Top of PROVIDED RECORDS
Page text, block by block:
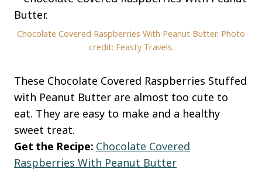
Chocolate Covered Raspberries With Peanut Butter. Photo
credit: Feasty Travels.
These Chocolate Covered Raspberries Stuffed
with Peanut Butter are almost too cute to
eat. They are easy to make and a healthy
sweet treat.
Get the Recipe: Chocolate Covered
Raspberries With Peanut Butter
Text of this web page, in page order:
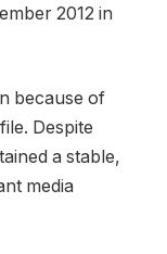
2012 in
because of
Despite
a stable,
media
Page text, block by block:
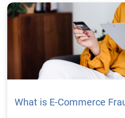
What is E-Commerce
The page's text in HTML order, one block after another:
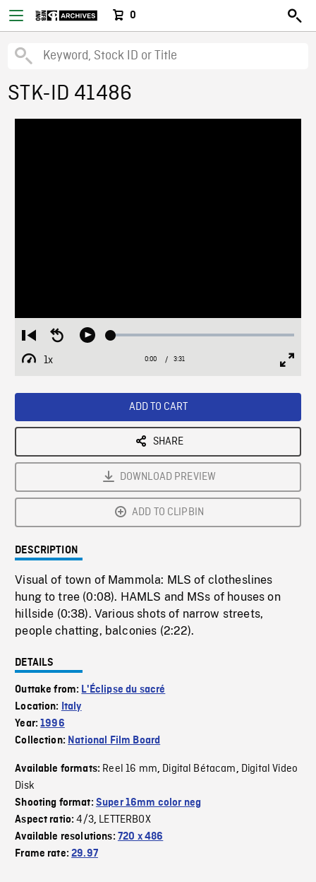
0
STK-ID 41486
Restart
from
beginning
Seek
Play Loaded:
1x
Playback
Current
0:00 / Duration
3:31
ADD TO CART
SHARE
DOWNLOAD PREVIEW
ADD TO CLIPBIN
DESCRIPTION
Visual of town of Mammola: MLS of clotheslines
hung to tree (0:08). HAMLS and MSs of houses on
hillside (0:38). Various shots of narrow streets,
people chatting, balconies (2:22).
DETAILS
Outtake from: L'Éclipse du sacré
Location: Italy
Year:1996
Collection: National Film Board
Available formats: Reel 16 mm, Digital Bétacam, Digital Video
Disk
Shooting format: Super 16mm color neg
Aspect ratio:4/3, LETTERBOX
Available resolutions: 720 x 486
Frame rate:29.97
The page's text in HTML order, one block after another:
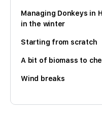
Managing Donkeys in
in the winter
Starting from scratch
A bit of biomass to
Wind breaks
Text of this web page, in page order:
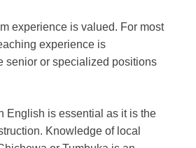
experience is valued. For most
experience is
senior or specialized positions
English is essential as it is the
Knowledge of local
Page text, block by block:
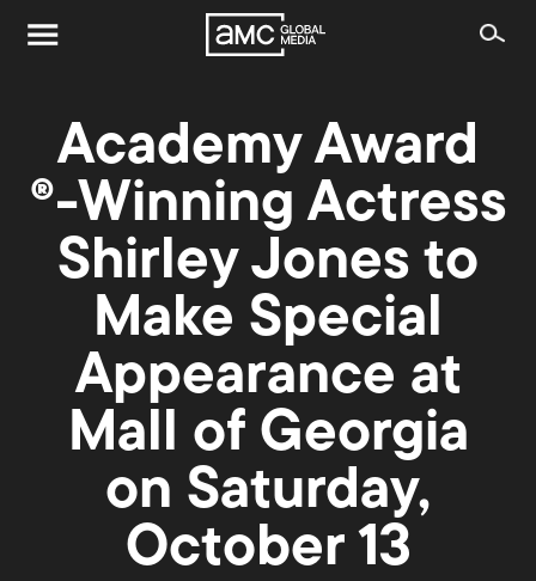
Academy Award
®-Winning Actress
Shirley Jones to
Make Special
Appearance at
Mall of Georgia
on Saturday,
October 13
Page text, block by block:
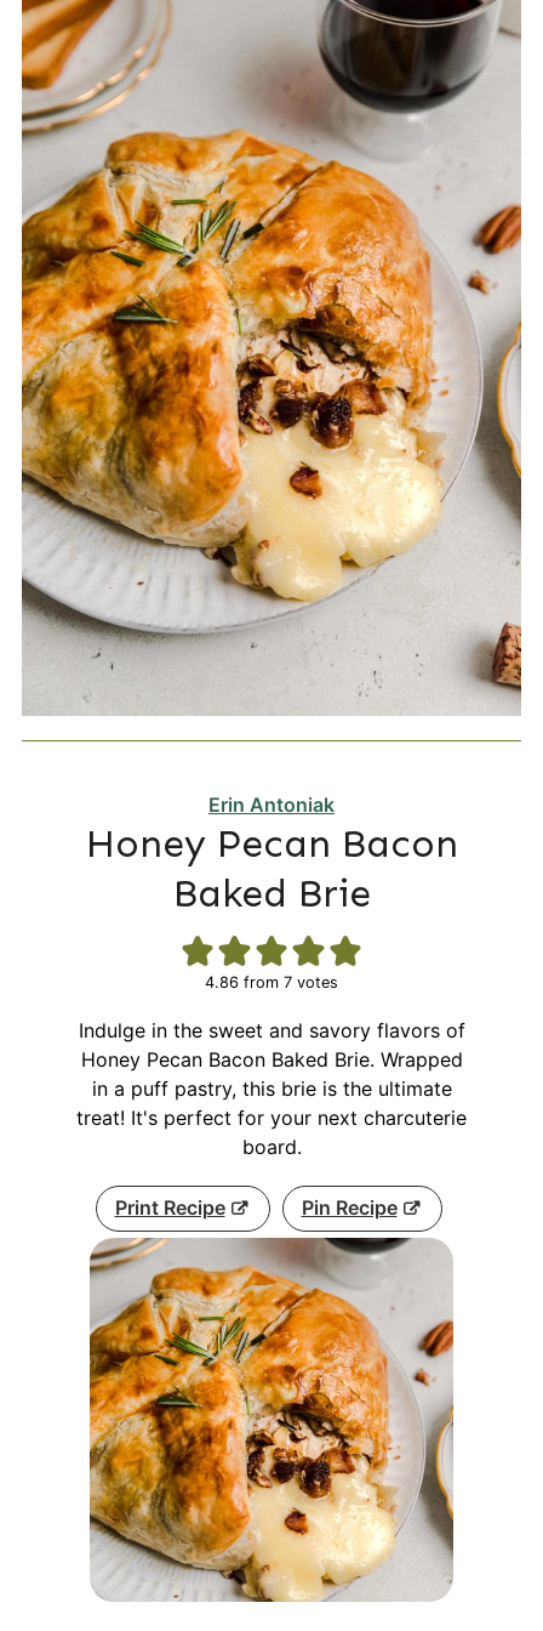
Erin Antoniak
Honey Pecan Bacon
Baked Brie
4.86 from 7 votes
Indulge in the sweet and savory flavors of
Honey Pecan Bacon Baked Brie. Wrapped
in a puff pastry, this brie is the ultimate
treat! It's perfect for your next charcuterie
board.
Print Recipe Pin Recipe
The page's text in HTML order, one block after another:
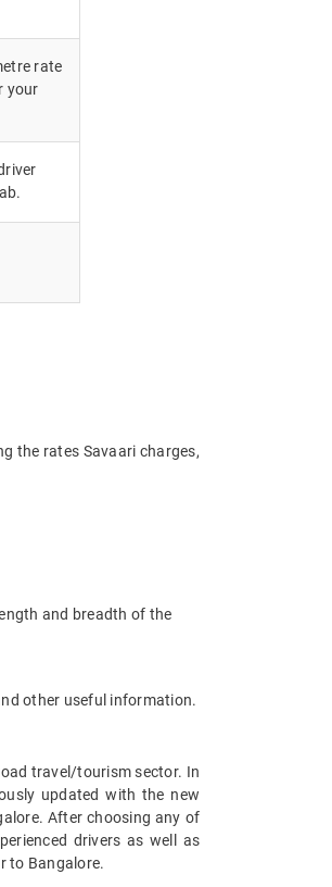
rate
your
the rates Savaari charges,
and breadth of the
other useful information.
travel/tourism sector. In
updated with the new
After choosing any of
drivers as well as
to Bangalore.
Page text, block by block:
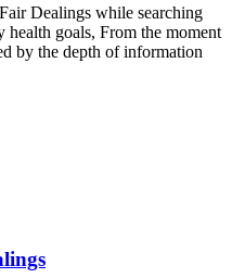
Dealings while searching
health goals, From the moment
by the depth of information
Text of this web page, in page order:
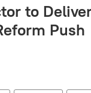
to
Push
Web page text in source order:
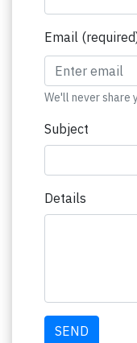
Email
We'll never share
Subject
Details
SEND
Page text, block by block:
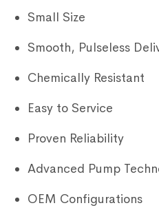
Small Size
Smooth, Pulseless
Chemically Resistant
Easy to Service
Proven Reliability
Advanced Pump
OEM Configurations
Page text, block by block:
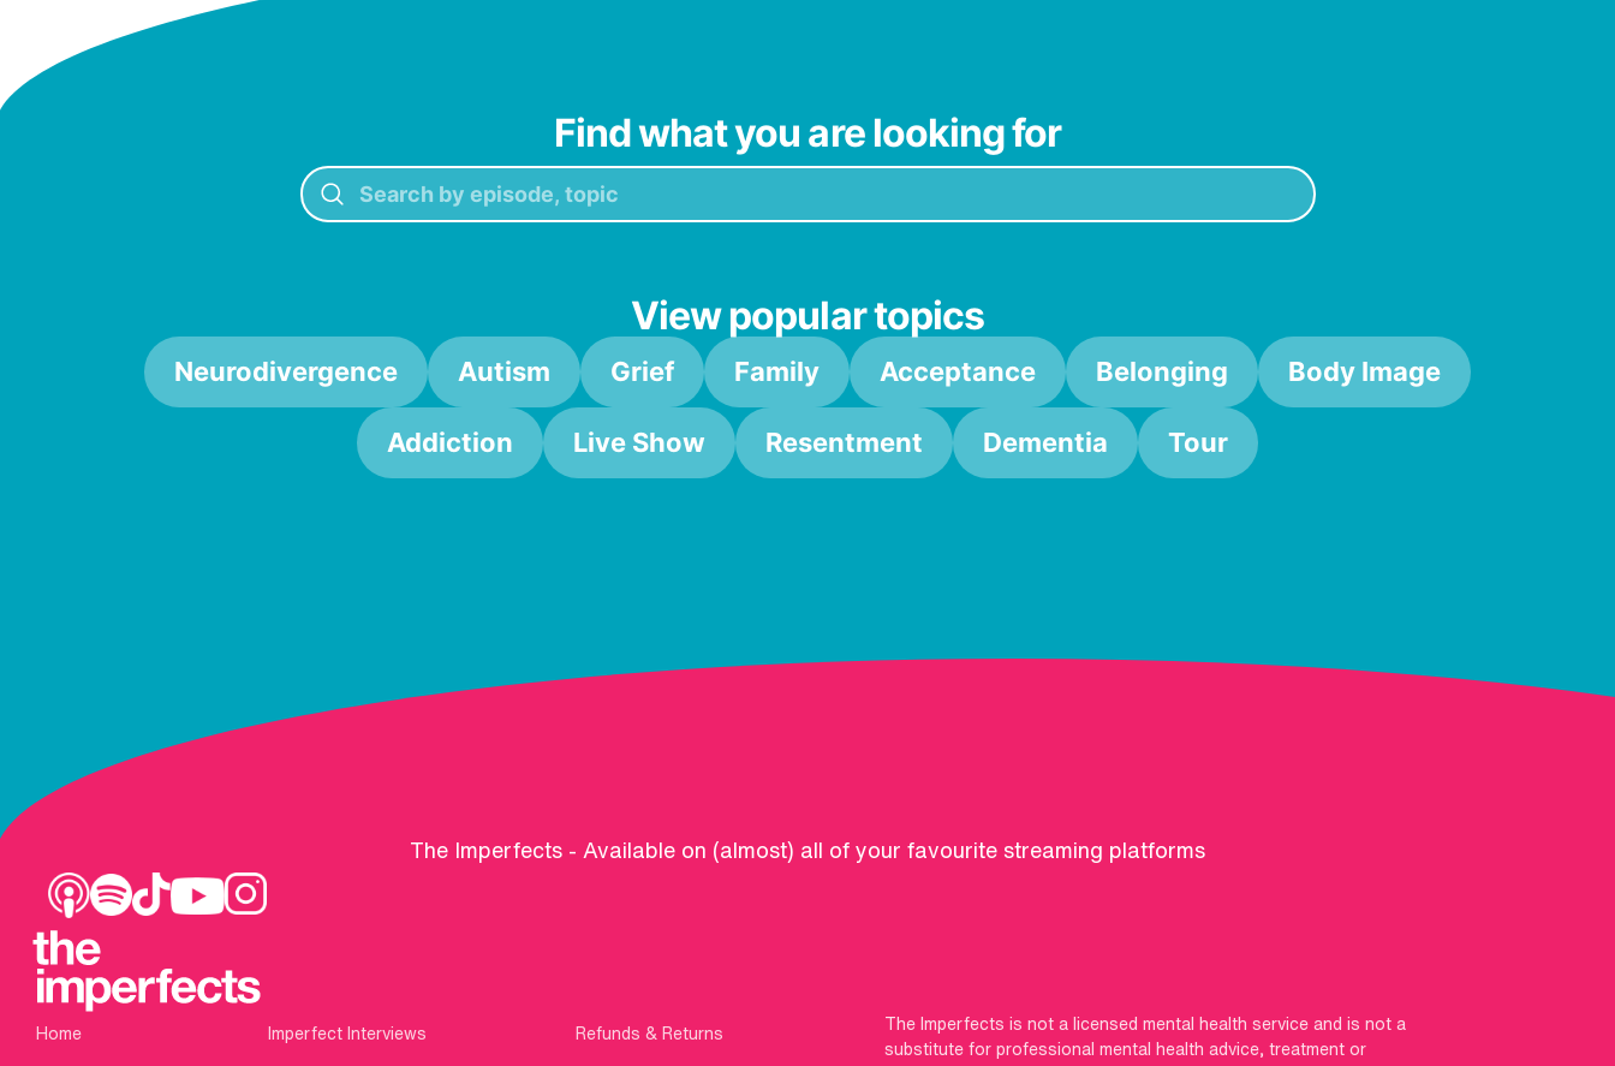
Find what you are looking for
View popular topics
Neurodivergence Autism Grief Family Acceptance Belonging Body Image
Addiction Live Show Resentment Dementia Tour
The Imperfects - Available on (almost) all of your favourite streaming platforms
Home Imperfect Interviews Refunds & Returns
The Imperfects is not a licensed mental health service and is not a
substitute for professional mental health advice, treatment or
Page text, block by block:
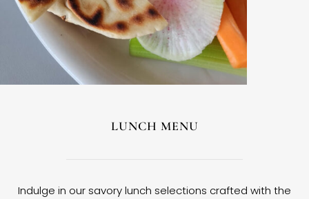
LUNCH MENU
Indulge in our savory lunch selections crafted with the
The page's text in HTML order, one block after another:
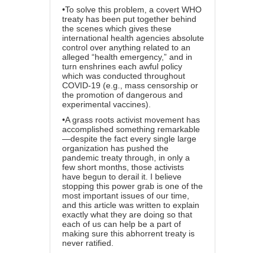
•To solve this problem, a covert WHO
treaty has been put together behind
the scenes which gives these
international health agencies absolute
control over anything related to an
alleged “health emergency,” and in
turn enshrines each awful policy
which was conducted throughout
COVID-19 (e.g., mass censorship or
the promotion of dangerous and
experimental vaccines).
•A grass roots activist movement has
accomplished something remarkable
—despite the fact every single large
organization has pushed the
pandemic treaty through, in only a
few short months, those activists
have begun to derail it. I believe
stopping this power grab is one of the
most important issues of our time,
and this article was written to explain
exactly what they are doing so that
each of us can help be a part of
making sure this abhorrent treaty is
never ratified.
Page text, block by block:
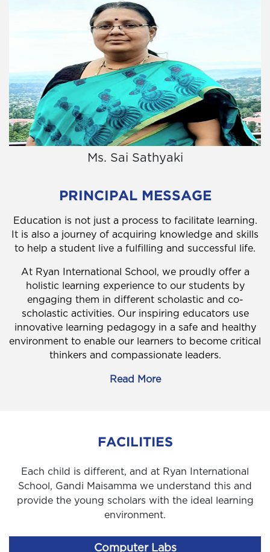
Bottom of PROVIDED RECORDS
TASK TO COMPLETE: Print the whole listing exactly, please, and keep any images out of it.

TASK SOLUTION:
Page text, block by block:
Chocolate Covered Raspberries With Peanut Butter. Photo
credit: Feasty Travels.
These Chocolate Covered Raspberries Stuffed
with Peanut Butter are almost too cute to
eat. They are easy to make and a healthy
sweet treat.
Get the Recipe: Chocolate Covered
Raspberries With Peanut Butter
Text of this web page, in page order:
2012 in
because of
Despite
a stable,
media
Page text, block by block:
What is E-Commerce
The page's text in HTML order, one block after another:
0
STK-ID 41486
Restart
from
beginning
Seek
Play Loaded:
1x
Playback
Current
0:00 / Duration
3:31
ADD TO CART
SHARE
DOWNLOAD PREVIEW
ADD TO CLIPBIN
DESCRIPTION
Visual of town of Mammola: MLS of clotheslines
hung to tree (0:08). HAMLS and MSs of houses on
hillside (0:38). Various shots of narrow streets,
people chatting, balconies (2:22).
DETAILS
Outtake from: L'Éclipse du sacré
Location: Italy
Year:1996
Collection: National Film Board
Available formats: Reel 16 mm, Digital Bétacam, Digital Video
Disk
Shooting format: Super 16mm color neg
Aspect ratio:4/3, LETTERBOX
Available resolutions: 720 x 486
Frame rate:29.97
The page's text in HTML order, one block after another:
Managing Donkeys in
in the winter
Starting from scratch
A bit of biomass to
Wind breaks
Text of this web page, in page order:
experience is valued. For most
experience is
senior or specialized positions
English is essential as it is the
Knowledge of local
Page text, block by block:
Academy Award
®-Winning Actress
Shirley Jones to
Make Special
Appearance at
Mall of Georgia
on Saturday,
October 13
Page text, block by block:
Erin Antoniak
Honey Pecan Bacon
Baked Brie
4.86 from 7 votes
Indulge in the sweet and savory flavors of
Honey Pecan Bacon Baked Brie. Wrapped
in a puff pastry, this brie is the ultimate
treat! It's perfect for your next charcuterie
board.
Print Recipe Pin Recipe
The page's text in HTML order, one block after another:
rate
your
the rates Savaari charges,
and breadth of the
other useful information.
travel/tourism sector. In
updated with the new
After choosing any of
drivers as well as
to Bangalore.
Page text, block by block:
Dealings while searching
health goals, From the moment
by the depth of information
Text of this web page, in page order:
to
Push
Web page text in source order:
Email
We'll never share
Subject
Details
SEND
Page text, block by block:
Small Size
Smooth, Pulseless
Chemically Resistant
Easy to Service
Proven Reliability
Advanced Pump
OEM Configurations
Page text, block by block:
Find what you are looking for
View popular topics
Neurodivergence Autism Grief Family Acceptance Belonging Body Image
Addiction Live Show Resentment Dementia Tour
The Imperfects - Available on (almost) all of your favourite streaming platforms
Home Imperfect Interviews Refunds & Returns
The Imperfects is not a licensed mental health service and is not a
substitute for professional mental health advice, treatment or
Page text, block by block:
LUNCH MENU
Indulge in our savory lunch selections crafted with the
The page's text in HTML order, one block after another:
•To solve this problem, a covert WHO
treaty has been put together behind
the scenes which gives these
international health agencies absolute
control over anything related to an
alleged “health emergency,” and in
turn enshrines each awful policy
which was conducted throughout
COVID-19 (e.g., mass censorship or
the promotion of dangerous and
experimental vaccines).
•A grass roots activist movement has
accomplished something remarkable
—despite the fact every single large
organization has pushed the
pandemic treaty through, in only a
few short months, those activists
have begun to derail it. I believe
stopping this power grab is one of the
most important issues of our time,
and this article was written to explain
exactly what they are doing so that
each of us can help be a part of
making sure this abhorrent treaty is
never ratified.
Page text, block by block:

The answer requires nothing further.